This is an example of real-time performance with computers, synthesisers and an instrument like this - I like to call it an instrument rather than an interface. Although it can be thought of as a general purpose interface, my approach to working with the Biomuse has been to think of it like a new kind of musical instrument, or one that can turn my body into a musical instrument.

So rather than expecting the perfection of a generalised human-machine interface, in fact I prefer certain imperfections, certain glitches and funny things that it might do and play on those for musical material. This, to me, makes a connection with traditional musical instrument writing: I can use the old metaphors of musical instrument composition with this system. This is just my choice as a musician; the Biomuse can be used for many different things but it has been designed as a musical instrument

The first piece was written for a quadraphonic sound system, where I`m doing spatial sound panning with my arms. Unfortunately, today we'll only hear sound through the front speakers. So we'll lose some spatial quality, but hopefully we'll hear some of the other musical control that I exercise.

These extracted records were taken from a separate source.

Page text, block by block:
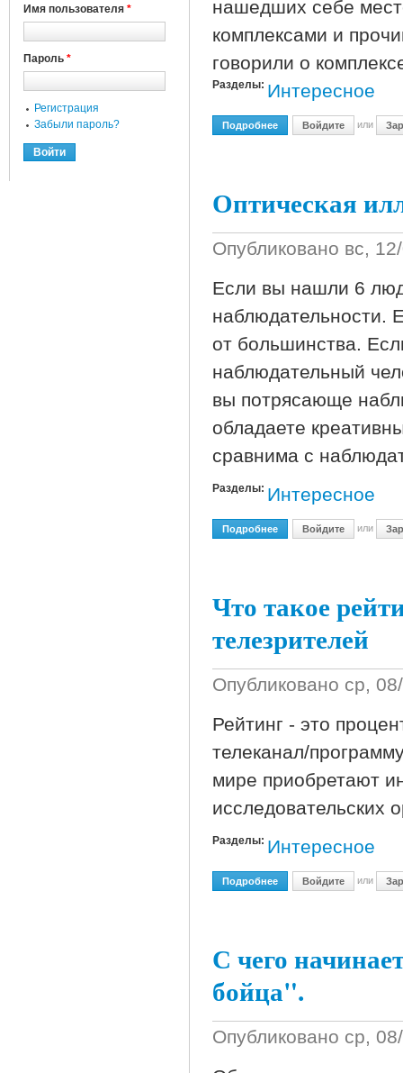
нашедших себе
комплексами и
говорили о
Разделы: Интересное
Подробнее О Хакеры, Кто Они?
Войдите или
Оптическая
Опубликовано вс,
Если вы нашли 6
наблюдательности.
от большинства.
наблюдательный
вы потрясающе
обладаете
сравнима с
Разделы: Интересное
Подробнее О Оптическая Иллюзия:
Войдите или
Что такое
телезрителей
Опубликовано ср,
Рейтинг - это
телеканал/
мире приобретают
исследовательских
Разделы: Интересное
Подробнее О Что Такое Рейтинг
Войдите или
С чего
бойца".
Опубликовано ср,
Имя пользователя *
Пароль *
Регистрация
Забыли пароль?
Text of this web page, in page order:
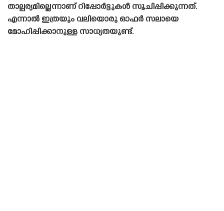
താല്പര്യമില്ലെന്നാണ് റിപ്പോർട്ടുകൾ സൂചിപ്പിക്കുന്നത്.
എന്നാൽ ഇത്രയും വലിയൊരു ഓഫർ സലായെ
മോഹിപ്പിക്കാനുള്ള സാധ്യതയുണ്ട്.
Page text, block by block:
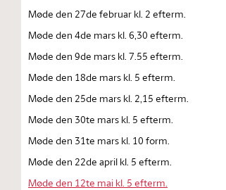
Møde den 27de februar kl. 2 efterm.
Møde den 4de mars kl. 6,30 efterm.
Møde den 9de mars kl. 7.55 efterm.
Møde den 18de mars kl. 5 efterm.
Møde den 25de mars kl. 2,15 efterm.
Møde den 30te mars kl. 5 efterm.
Møde den 31te mars kl. 10 form.
Møde den 22de april kl. 5 efterm.
Møde den 12te mai kl. 5 efterm.
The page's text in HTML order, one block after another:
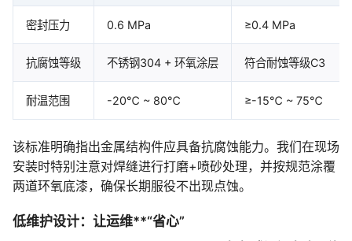
密封压力 0.6 MPa ≥0.4 MPa
抗腐蚀等级 不锈钢304 + 环氧涂层 符合耐蚀等级C3
耐温范围 -20℃ ~ 80℃ ≥-15℃ ~ 75℃
该标准明确指出金属结构件应具备抗腐蚀能力。我们在现场
安装时特别注意对焊缝进行打磨+喷砂处理，并按规范涂覆
两道环氧底漆，确保长期服役不出现点蚀。
低维护设计：让运维**“省心”
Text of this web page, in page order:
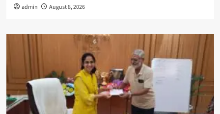
admin August 8, 2026
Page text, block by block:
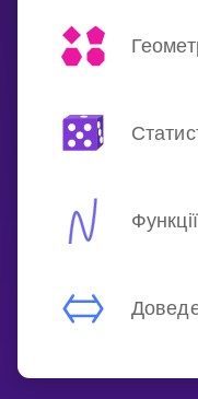
Функції
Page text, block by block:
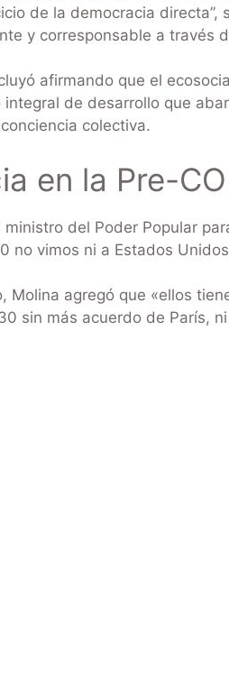
de la democracia
y corresponsable a través
afirmando que el
integral de desarrollo que
colectiva.
en la Pre-
ministro del Poder Popular
no vimos ni a Estados
Molina agregó que «ellos
sin más acuerdo de París,
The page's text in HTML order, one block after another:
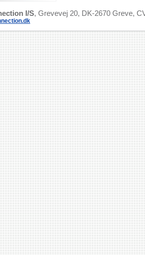
I/S, Grevevej 20, DK-2670 Greve,
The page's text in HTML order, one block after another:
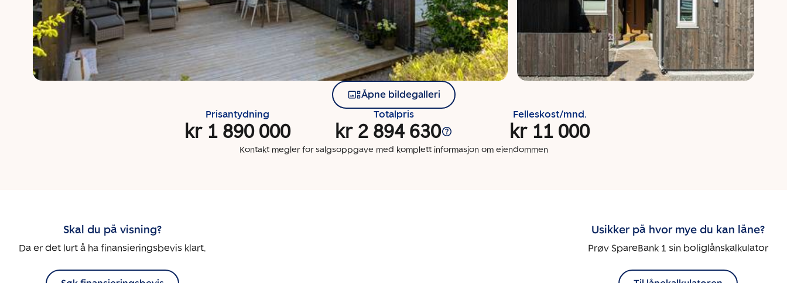
Åpne bildegalleri
Prisantydning
kr 1 890 000
Totalpris
kr 2 894 630
Felleskost/mnd.
kr 11 000
Kontakt megler for salgsoppgave med komplett informasjon om eiendommen
Skal du på visning?
Da er det lurt å ha finansieringsbevis klart.
Usikker på hvor mye du kan låne?
Prøv SpareBank 1 sin boliglånskalkulator
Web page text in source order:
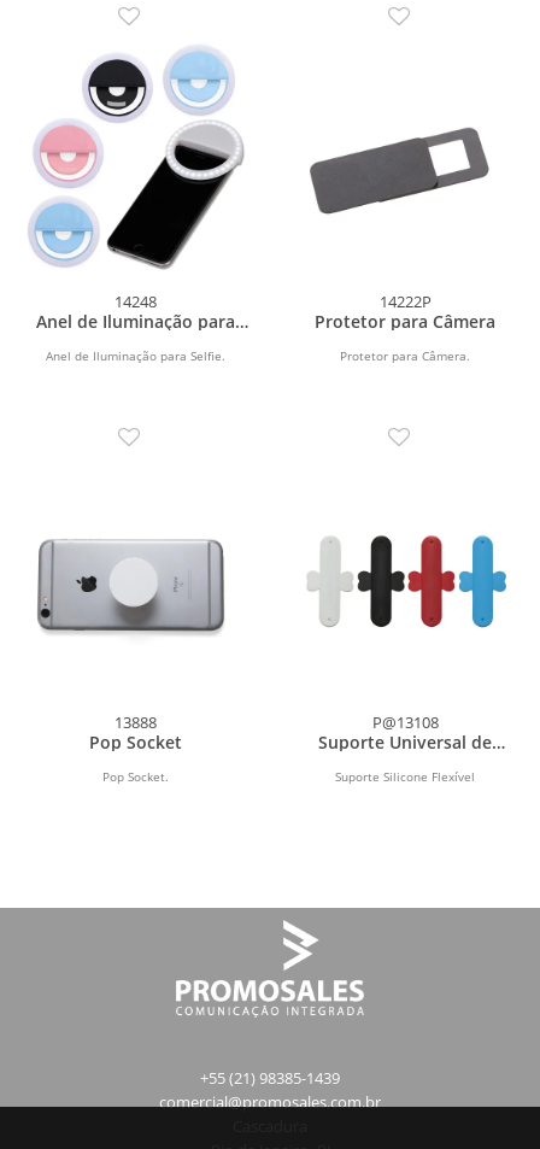
14248
Anel de Iluminação para
Anel de Iluminação para Selfie.
14222P
Protetor para Câmera
Protetor para Câmera.
13888
Pop Socket
Pop Socket.
P@13108
Suporte Universal de
Celular
Suporte Silicone Flexível
+55 (21) 98385-1439
comercial@promosales.com.br
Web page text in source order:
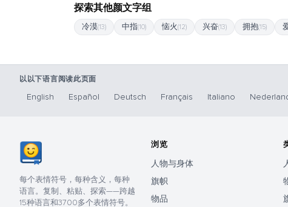
探索其他颜文字组
冷漠(13) 中指(10) 恼火(12) 兴奋(13) 拥抱(15)
以以下语言阅读此页面
English Español Deutsch Français Italiano
每个表情符号，每种含义，每种
语言。复制、粘贴、探索——跨越
15种语言和3700多个表情符号。
浏览
人物与身体
旗帜
物品
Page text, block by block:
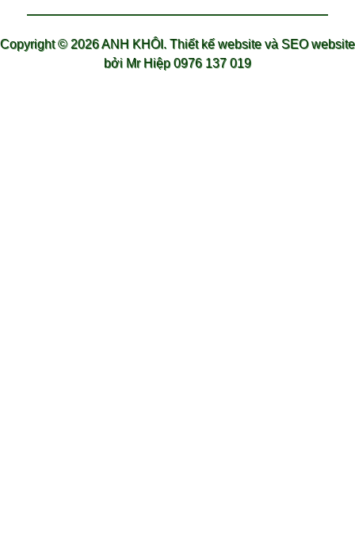
Copyright © 2026 ANH KHÔI. Thiết kế website và SEO website
bởi Mr Hiệp 0976 137 019
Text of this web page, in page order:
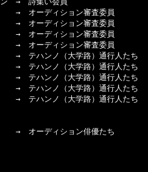
オーディション審査委員
オーディション審査委員
オーディション審査委員
オーディション審査委員
テハンノ（大学路）通行人たち
テハンノ（大学路）通行人たち
テハンノ（大学路）通行人たち
テハンノ（大学路）通行人たち
テハンノ（大学路）通行人たち
ーディション俳優たち
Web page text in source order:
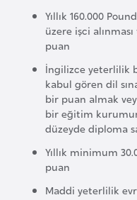
Yıllık 160.000
üzere işci
puan
İngilizce yeterlilik
kabul gören dil
bir puan almak
bir eğitim
düzeyde diploma
Yıllık minimum
puan
Maddi yeterlilik
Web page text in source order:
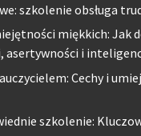
szkolenie obsługa
miękkich: Jak
asertywności i
Cechy i
szkolenie:
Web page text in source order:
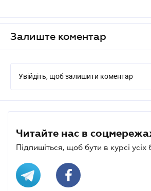
Залиште коментар
Увійдіть, щоб залишити коментар
Читайте нас в
Підпишіться, щоб бути в курсі усіх
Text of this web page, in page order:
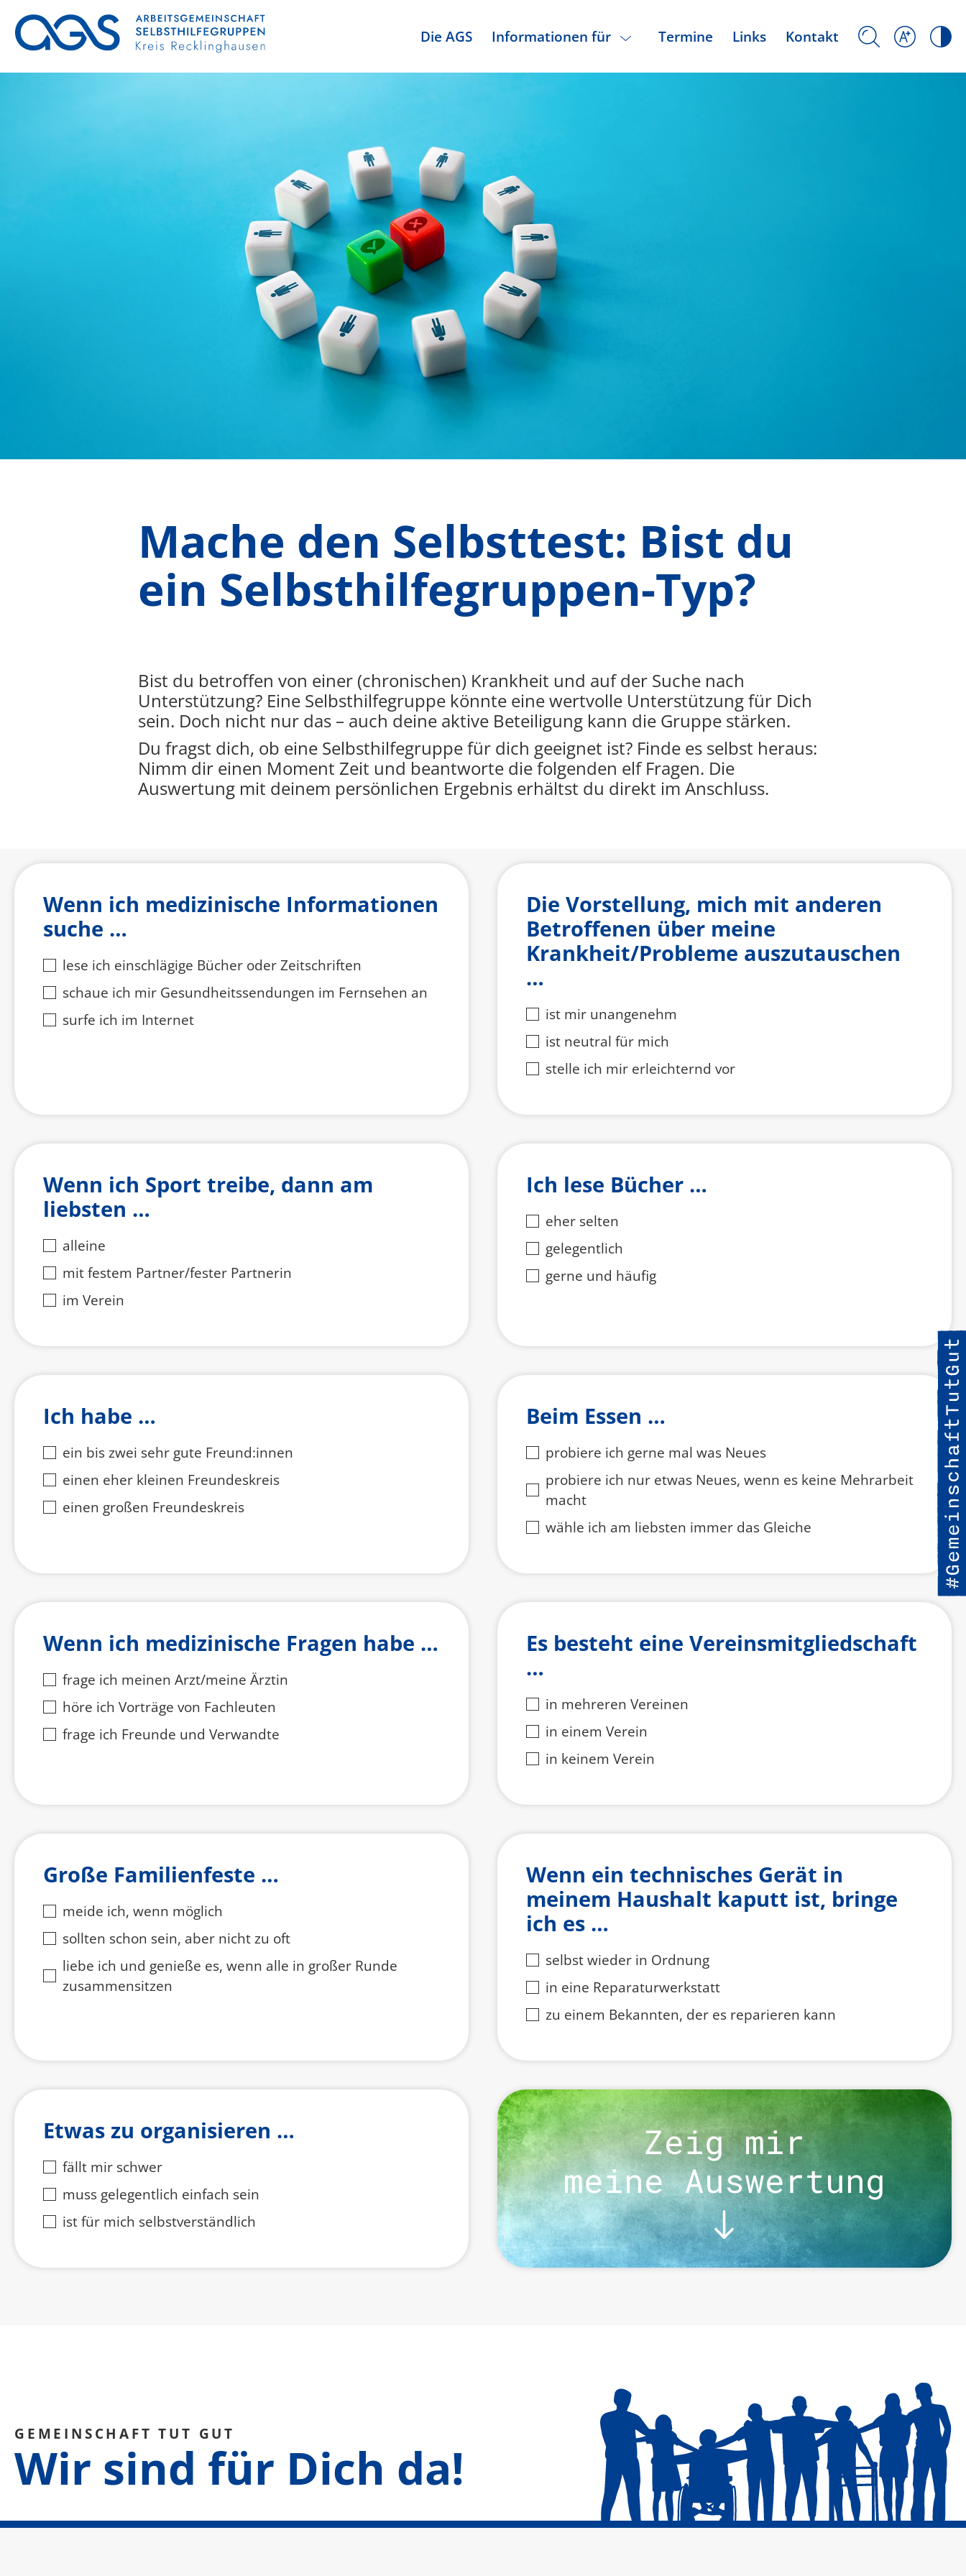
Die AGS Informationen für Termine Links Kontakt
Mache den Selbsttest: Bist du
ein Selbsthilfegruppen-Typ?
Bist du betroffen von einer (chronischen) Krankheit und auf der Suche nach
Unterstützung? Eine Selbsthilfegruppe könnte eine wertvolle Unterstützung für Dich
sein. Doch nicht nur das – auch deine aktive Beteiligung kann die Gruppe stärken.
Du fragst dich, ob eine Selbsthilfegruppe für dich geeignet ist? Finde es selbst heraus:
Nimm dir einen Moment Zeit und beantworte die folgenden elf Fragen. Die
Auswertung mit deinem persönlichen Ergebnis erhältst du direkt im Anschluss.
Wenn ich medizinische Informationen
suche …
lese ich einschlägige Bücher oder Zeitschriften
schaue ich mir Gesundheitssendungen im Fernsehen an
surfe ich im Internet
Die Vorstellung, mich mit anderen
Betroffenen über meine
Krankheit/Probleme auszutauschen
…
ist mir unangenehm
ist neutral für mich
stelle ich mir erleichternd vor
Wenn ich Sport treibe, dann am
liebsten …
alleine
mit festem Partner/fester Partnerin
im Verein
Ich lese Bücher …
eher selten
gelegentlich
gerne und häufig
Ich habe …
ein bis zwei sehr gute Freund:innen
einen eher kleinen Freundeskreis
einen großen Freundeskreis
Beim Essen …
probiere ich gerne mal was Neues
probiere ich nur etwas Neues, wenn es keine Mehrarbeit
macht
wähle ich am liebsten immer das Gleiche
Wenn ich medizinische Fragen habe …
frage ich meinen Arzt/meine Ärztin
höre ich Vorträge von Fachleuten
frage ich Freunde und Verwandte
Es besteht eine Vereinsmitgliedschaft
…
in mehreren Vereinen
in einem Verein
in keinem Verein
Große Familienfeste …
meide ich, wenn möglich
sollten schon sein, aber nicht zu oft
liebe ich und genieße es, wenn alle in großer Runde
zusammensitzen
Wenn ein technisches Gerät in
meinem Haushalt kaputt ist, bringe
ich es …
selbst wieder in Ordnung
in eine Reparaturwerkstatt
zu einem Bekannten, der es reparieren kann
Etwas zu organisieren …
fällt mir schwer
muss gelegentlich einfach sein
ist für mich selbstverständlich
Zeig mir
meine Auswertung
GEMEINSCHAFT TUT GUT
Wir sind für Dich da!
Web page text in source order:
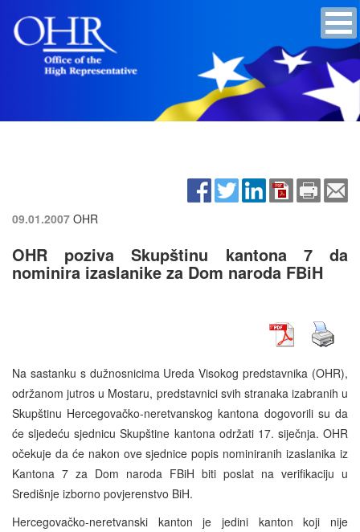
09.01.2007 OHR
OHR poziva Skupštinu kantona 7 da
nominira izaslanike za Dom naroda FBiH
Na sastanku s dužnosnicima Ureda Visokog predstavnika (OHR),
održanom jutros u Mostaru, predstavnici svih stranaka izabranih u
Skupštinu Hercegovačko-neretvanskog kantona dogovorili su da
će sljedeću sjednicu Skupštine kantona održati 17. siječnja. OHR
očekuje da će nakon ove sjednice popis nominiranih izaslanika iz
Kantona 7 za Dom naroda FBiH biti poslat na verifikaciju u
Središnje izborno povjerenstvo BiH.
Hercegovačko-neretvanski kanton je jedini kanton koji nije
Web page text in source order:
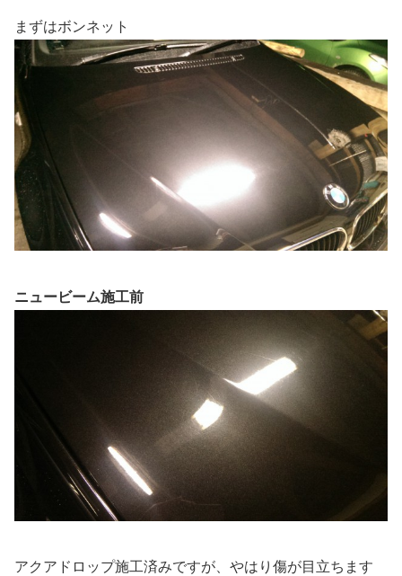
まずはボンネット
ニュービーム施工前
アクアドロップ施工済みですが、やはり傷が目立ちます
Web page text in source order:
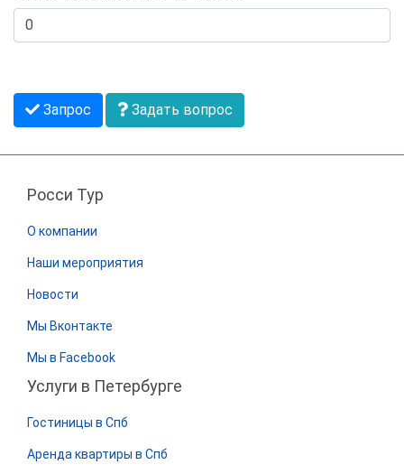
Запрос Задать вопрос
Росси Тур
О компании
Наши мероприятия
Новости
Мы Вконтакте
Мы в Facebook
Услуги в Петербурге
Гостиницы в Спб
Аренда квартиры в Спб
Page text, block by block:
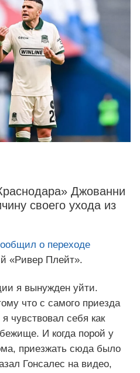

So the idea is that there is no pre-recorded material. There's no sequencer, no tape I'm playing along with. None of the music happens until I move and play it. The first piece is called Kagami - it's a Japanese word meaning `mirror'.

If that piece was the body as musical instrument, the next piece can be thought of as music for an invisible instrument. I think it's pretty clear which one in the first moments. I'm using a familiar musical metaphor as a point of departure for stretching people's expectations, to sort of drag them along on a `sonic ride' into the kinds of sounds that may not be possible with a real instrument that I'm using as the basis for this.